Поразительно, что во всей истории ранних отроческих «сомнений» будущего апологета «нового религиозного сознания» содержится не только удивительно глубокое для ребенка личное переживание метафизического содержания таинства, но и то, что исходом этих «сомнений» стало не разочарование в религиозных чувствах, не утрата веры, как это часто бывает при переходе от наивного, младенческого мировосприятия в мир взрослых прагматических ценностей, а мощный импульс к новым исканиям, порожденный осознанным противоречием между незыблемым сердечным убеждением в бытии Божием и рассудочным скепсисом, внушаемым «демоном науки». Большинство сверстников Мережковского в ту пору с легкостью уступали в подобной ситуации логичным и внешне неотразимым доводам рассудка, доводам популярных материалистических учений.

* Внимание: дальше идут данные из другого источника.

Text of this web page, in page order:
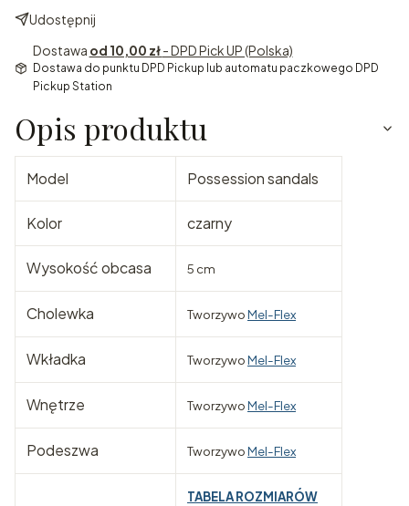
Udostępnij
Dostawa od 10,00 zł- DPD Pick UP (Polska)
Dostawa do punktu DPD Pickup lub automatu paczkowego DPD
Pickup Station
Opis produktu
Model Possession sandals
Kolor czarny
Wysokość obcasa 5 cm
Cholewka TworzywoMel-Flex
Wkładka TworzywoMel-Flex
Wnętrze TworzywoMel-Flex
Podeszwa TworzywoMel-Flex
TABELA ROZMIARÓW
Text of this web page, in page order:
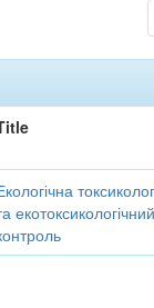
екотоксикологічний
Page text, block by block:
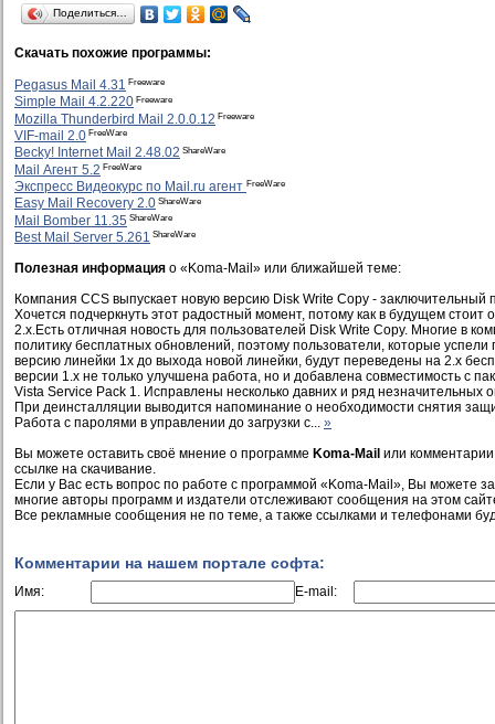
Поделиться…
Скачать похожие программы:
Pegasus Mail 4.31 Freeware
Simple Mail 4.2.220 Freeware
Mozilla Thunderbird Mail 2.0.0.12 Freeware
VIF-mail 2.0 FreeWare
Becky! Internet Mail 2.48.02 ShareWare
Mail Агент 5.2 FreeWare
Экспресс Видеокурс по Mail.ru агент FreeWare
Easy Mail Recovery 2.0 ShareWare
Mail Bomber 11.35 ShareWare
Best Mail Server 5.261 ShareWare
Полезная информация о «Koma-Mail» или ближайшей теме:
Компания CCS выпускает новую версию Disk Write Copy - заключительный
Хочется подчеркнуть этот радостный момент, потому как в будущем стоит
2.х.Есть отличная новость для пользователей Disk Write Copy. Многие в
политику бесплатных обновлений, поэтому пользователи, которые
версию линейки 1х до выхода новой линейки, будут переведены на 2.х
версии 1.х не только улучшена работа, но и добавлена совместимость с
Vista Service Pack 1. Исправлены несколько давних и ряд незначительных
При деинсталляции выводится напоминание о необходимости снятия
Работа с паролями в управлении до загрузки с... »
Вы можете оставить своё мнение о программе Koma-Mail или
ссылке на скачивание.
Если у Вас есть вопрос по работе с программой «Koma-Mail», Вы можете
многие авторы программ и издатели отслеживают сообщения на этом
Все рекламные сообщения не по теме, а также ссылками и телефонами
Комментарии на нашем портале софта:
Имя: E-mail:
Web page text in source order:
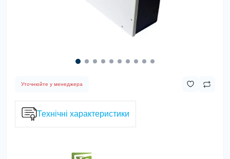
Уточнюйте у менеджера
Технічні характеристики
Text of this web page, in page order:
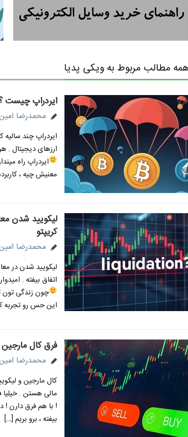
مطالب مربوط به ویکی پدیا
ایردراپ چیست ؟
محمدرضا
ایردراپ چند
ارزهای دیجیتال .
ایردراپ راه
معنیش چیه ،
لیکویید شدن
کریپتو
محمدرضا
لیکویید شدن در
اتفاق بیفته .
چون زندگی تون
این حس رو تجربه
فرق کال
محمدرضا
کال مارجین و
مالی هستن .
! با هم فرق دارن !
بیفته ، برو بریم […]
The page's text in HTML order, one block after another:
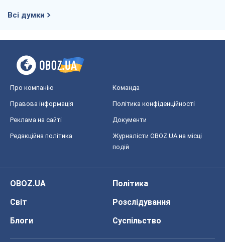
Всі думки
Про компанію Команда
Правова інформація Політика конфіденційності
Реклама на сайті Документи
Редакційна політика
Журналісти OBOZ.UA на місці
подій
OBOZ.UA
Політика
Світ
Розслідування
Блоги
Суспільство
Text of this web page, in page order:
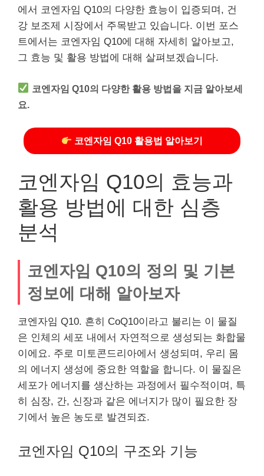
에서 코엔자임 Q10의 다양한 효능이 입증되며, 건
강 보조제 시장에서 주목받고 있습니다. 이번 포스
트에서는 코엔자임 Q10에 대해 자세히 알아보고,
그 효능 및 활용 방법에 대해 살펴보겠습니다.
코엔자임 Q10의 다양한 활용 방법을 지금 알아보세
요.
코엔자임 Q10 활용법 알아보기
코엔자임 Q10의 효능과
활용 방법에 대한 심층
분석
코엔자임 Q10의 정의 및 기본
정보에 대해 알아보자
코엔자임 Q10. 흔히 CoQ10이라고 불리는 이 물질
은 인체의 세포 내에서 자연적으로 생성되는 화합물
이에요. 주로 미토콘드리아에서 생성되며, 우리 몸
의 에너지 생성에 중요한 역할을 합니다. 이 물질은
세포가 에너지를 생산하는 과정에서 필수적이며, 특
히 심장, 간, 신장과 같은 에너지가 많이 필요한 장
기에서 높은 농도로 발견되죠.
코엔자임 Q10의 구조와 기능
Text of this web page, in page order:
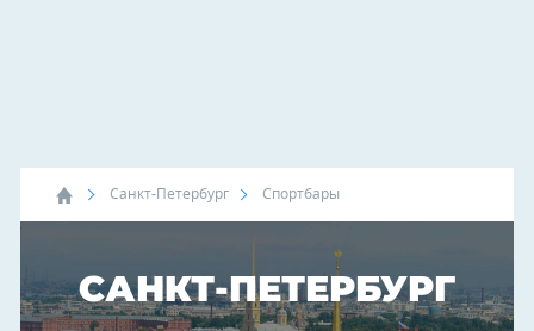
Санкт-Петербург Спортбары
САНКТ-ПЕТЕРБУРГ
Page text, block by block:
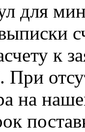
для
к
на
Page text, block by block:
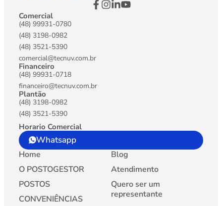
Comercial
(48) 99931-0780
(48) 3198-0982
(48) 3521-5390
comercial@tecnuv.com.br
Financeiro
(48) 99931-0718
financeiro@tecnuv.com.br
Plantão
(48) 3198-0982
(48) 3521-5390
Horario Comercial
Whatsapp
Home
O POSTOGESTOR
POSTOS
CONVENIÊNCIAS
Blog
Atendimento
Quero ser um
representante
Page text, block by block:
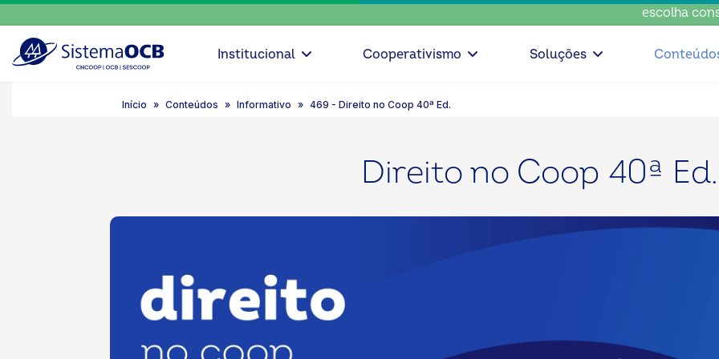
escolha
Institucional Cooperativismo Soluções
Início Conteúdos Informativo 469 - Direito no Coop 40ª Ed.
Direito no Coop 40ª Ed.
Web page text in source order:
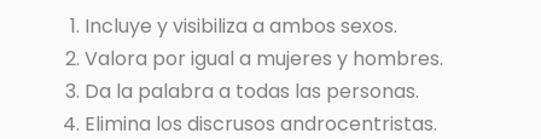
Incluye y visibiliza a ambos sexos.
Valora por igual a mujeres y hombres.
Da la palabra a todas las personas.
Elimina los discrusos androcentristas.
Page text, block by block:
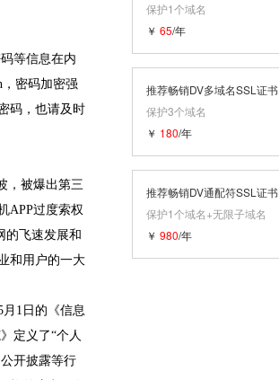
等信息在内
密码加密强
码，也请及时
，被爆出第三
APP过度索权
的飞速发展和
和用户的一大
1日的《信息
定义了“个人
开披露等行
保护1个域名
￥ 65/年
推荐畅销DV多域名SSL证书
保护3个域名
￥ 180/年
推荐畅销DV通配符SSL证书
保护1个域名+无限子域名
￥ 980/年
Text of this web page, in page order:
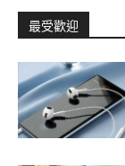
最受歡迎
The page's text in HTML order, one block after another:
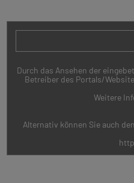
Durch das Ansehen der
Betreiber des Portals/
Weitere
Alternativ können Sie auch
ZURÜCK
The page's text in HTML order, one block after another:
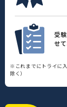
受
せて
※これまでにトライに
除く）
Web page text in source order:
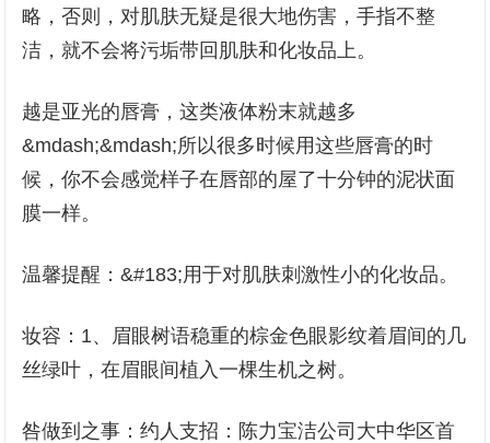
略，否则，对肌肤无疑是很大地伤害，手指不整
洁，就不会将污垢带回肌肤和化妆品上。
越是亚光的唇膏，这类液体粉末就越多
&mdash;&mdash;所以很多时候用这些唇膏的时
候，你不会感觉样子在唇部的屋了十分钟的泥状面
膜一样。
温馨提醒：&#183;用于对肌肤刺激性小的化妆品。
妆容：1、眉眼树语稳重的棕金色眼影纹着眉间的几
丝绿叶，在眉眼间植入一棵生机之树。
咎做到之事：约人支招：陈力宝洁公司大中华区首
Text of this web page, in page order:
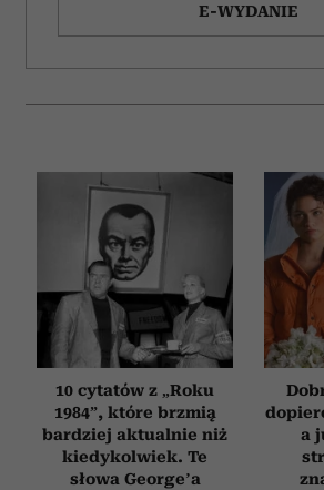
E-WYDANIE
10 cytatów z „Roku
1984”, które brzmią
bardziej aktualnie niż
kiedykolwiek. Te
słowa George’a
a
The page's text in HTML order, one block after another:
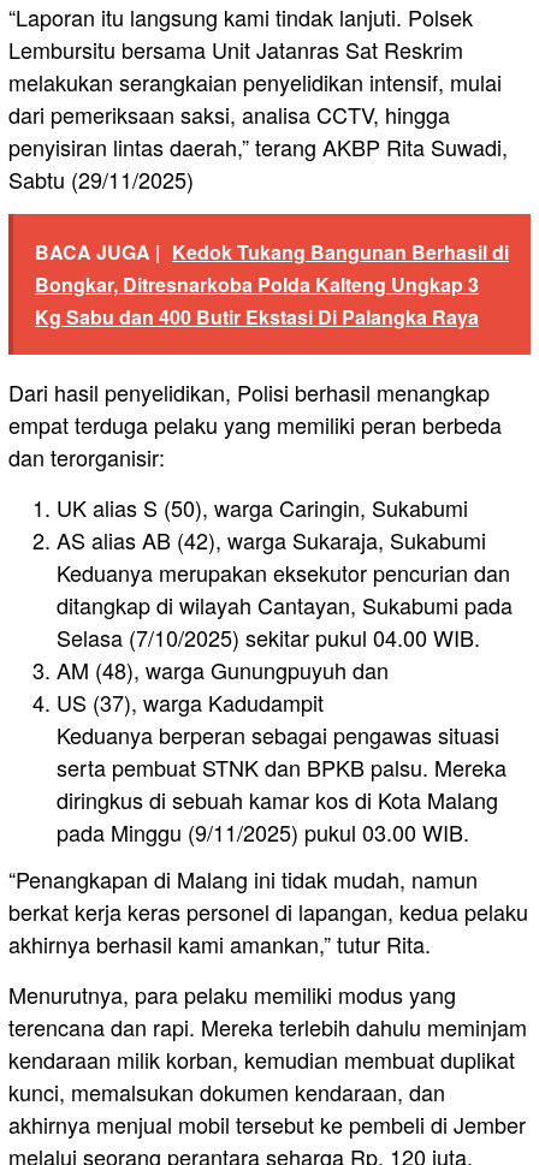
“Laporan itu langsung kami tindak lanjuti. Polsek
Lembursitu bersama Unit Jatanras Sat Reskrim
melakukan serangkaian penyelidikan intensif, mulai
dari pemeriksaan saksi, analisa CCTV, hingga
penyisiran lintas daerah,” terang AKBP Rita Suwadi,
Sabtu (29/11/2025)
BACA JUGA | Kedok Tukang Bangunan Berhasil di
Bongkar, Ditresnarkoba Polda Kalteng Ungkap 3
Kg Sabu dan 400 Butir Ekstasi Di Palangka Raya
Dari hasil penyelidikan, Polisi berhasil menangkap
empat terduga pelaku yang memiliki peran berbeda
dan terorganisir:
UK alias S (50), warga Caringin, Sukabumi
AS alias AB (42), warga Sukaraja, Sukabumi
Keduanya merupakan eksekutor pencurian dan
ditangkap di wilayah Cantayan, Sukabumi pada
Selasa (7/10/2025) sekitar pukul 04.00 WIB.
AM (48), warga Gunungpuyuh dan
US (37), warga Kadudampit
Keduanya berperan sebagai pengawas situasi
serta pembuat STNK dan BPKB palsu. Mereka
diringkus di sebuah kamar kos di Kota Malang
pada Minggu (9/11/2025) pukul 03.00 WIB.
“Penangkapan di Malang ini tidak mudah, namun
berkat kerja keras personel di lapangan, kedua pelaku
akhirnya berhasil kami amankan,” tutur Rita.
Menurutnya, para pelaku memiliki modus yang
terencana dan rapi. Mereka terlebih dahulu meminjam
kendaraan milik korban, kemudian membuat duplikat
kunci, memalsukan dokumen kendaraan, dan
akhirnya menjual mobil tersebut ke pembeli di Jember
melalui seorang perantara seharga Rp. 120 juta.
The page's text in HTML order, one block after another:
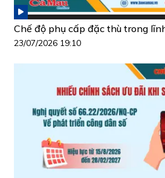
Chế độ phụ cấp đặc thù trong
23/07/2026 19:10
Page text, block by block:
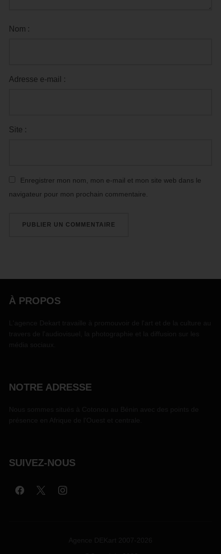
Nom :
Adresse e-mail :
Site :
Enregistrer mon nom, mon e-mail et mon site web dans le
navigateur pour mon prochain commentaire.
À PROPOS
NOTRE ADRESSE
SUIVEZ-NOUS
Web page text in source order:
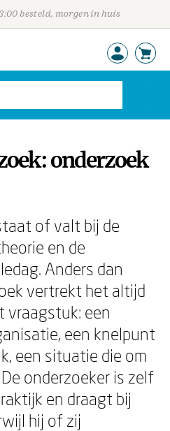
besteld, morgen in huis
onderzoek
of valt bij de
en de
Anders dan
vertrekt het altijd
vraagstuk: een
een knelpunt
een situatie die om
onderzoeker is zelf
en draagt bij
hij of zij
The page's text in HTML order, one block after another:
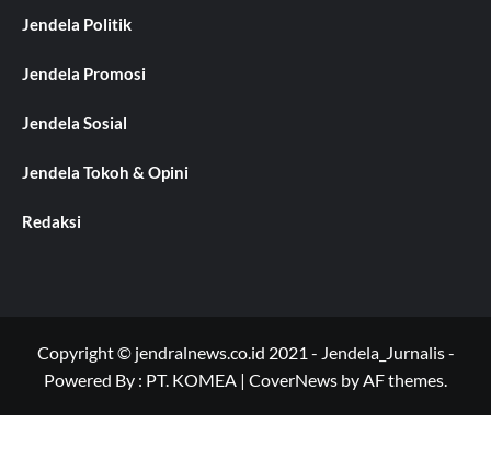
Jendela Politik
Jendela Promosi
Jendela Sosial
Jendela Tokoh & Opini
Redaksi
Copyright © jendralnews.co.id 2021 - Jendela_Jurnalis -
Powered By : PT. KOMEA | CoverNews by AF themes.
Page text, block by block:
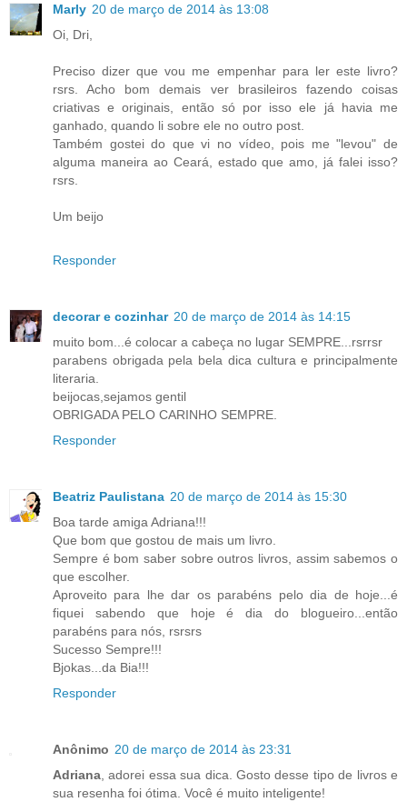
Marly 20 de março de 2014 às 13:08
Oi, Dri,
Preciso dizer que vou me empenhar para ler este livro?
rsrs. Acho bom demais ver brasileiros fazendo coisas
criativas e originais, então só por isso ele já havia me
ganhado, quando li sobre ele no outro post.
Também gostei do que vi no vídeo, pois me "levou" de
alguma maneira ao Ceará, estado que amo, já falei isso?
rsrs.
Um beijo
Responder
decorar e cozinhar 20 de março de 2014 às 14:15
muito bom...é colocar a cabeça no lugar SEMPRE...rsrrsr
parabens obrigada pela bela dica cultura e principalmente
literaria.
beijocas,sejamos gentil
OBRIGADA PELO CARINHO SEMPRE.
Responder
Beatriz Paulistana 20 de março de 2014 às 15:30
Boa tarde amiga Adriana!!!
Que bom que gostou de mais um livro.
Sempre é bom saber sobre outros livros, assim sabemos o
que escolher.
Aproveito para lhe dar os parabéns pelo dia de hoje...é
fiquei sabendo que hoje é dia do blogueiro...então
parabéns para nós, rsrsrs
Sucesso Sempre!!!
Bjokas...da Bia!!!
Responder
Anônimo 20 de março de 2014 às 23:31
Adriana , adorei essa sua dica. Gosto desse tipo de livros e
sua resenha foi ótima. Você é muito inteligente!

Уместно вспомнить, что «общим местом» в истории русской интеллигенции XIX века стало утверждение онтологического неблагополучия ее духовного мира. Биография любого сколь-нибудь выдающегося ее представителя (тем более – представителя литературного «цеха») как-то сейчас и непредставима без рассказа о «духовном пути», «духовных исканиях», где главнейшим является решение для себя и по совести вопроса о том, есть Бог или нет. Даже Достоевский, уже прошедший каторгу, где он, по его словам, «себя понял, народ понял и Христа понял», признавался в письме Н. Д. Фонвизиной: «Я скажу Вам про себя, что я – дитя века, дитя неверия и сомнений до сих пор и даже (я знаю это) до гробовой крышки. Каких страшных мучений стоила и стоит мне теперь эта жажда верить, которая тем сильнее в душе моей, чем более во мне доводов противных».
Мережковский среди своих старших и младших современников – чуть ли не единственное исключение, ни о каких «духовных исканиях», порождаемых сомнением в основе основ личного исповедания веры, у него и речи не было. Гораздо позже, критикуя слишком рассудочную и «ученую» мистику Вячеслава Иванова, Мережковский обмолвится о личном опыте переживания присутствия Бога в мире: «Это или совсем легко – «младенцам открыто», – или невозможно понять, так же, как не трудно, а невозможно слепому видеть».
Для самого Мережковского «это» – было «совсем легко».
«Иногда взбираешься по скучной петербургской лестнице куда-нибудь на пятый этаж, – рассказывает он о природе собственных „эпифаний“,[4] – чувствуешь себя раздраженным уродливыми и глупыми житейскими мелочами. И вдруг на повороте из приотворенных дверей чужой квартиры донесутся звуки фортепиано. И Бог знает, почему именно в это мгновение, как никогда прежде, волны музыки сразу охватят душу. Все кругом озаряется как будто сильным и неожиданным светом, и понимаешь, что никаких, в сущности, огорчений, никаких житейских забот нет, а есть в мире одно только важное и необходимое – то, о чем случайно напомнили эти волны музыки, то, что во всякое мгновенье может так легко и неожиданно освободить человеческое сердце от бремени жизни».
4
Эпифания (греч. являться, показываться) – ощутимое проявление некоей силы, прежде всего Божественной. – Прим. ред.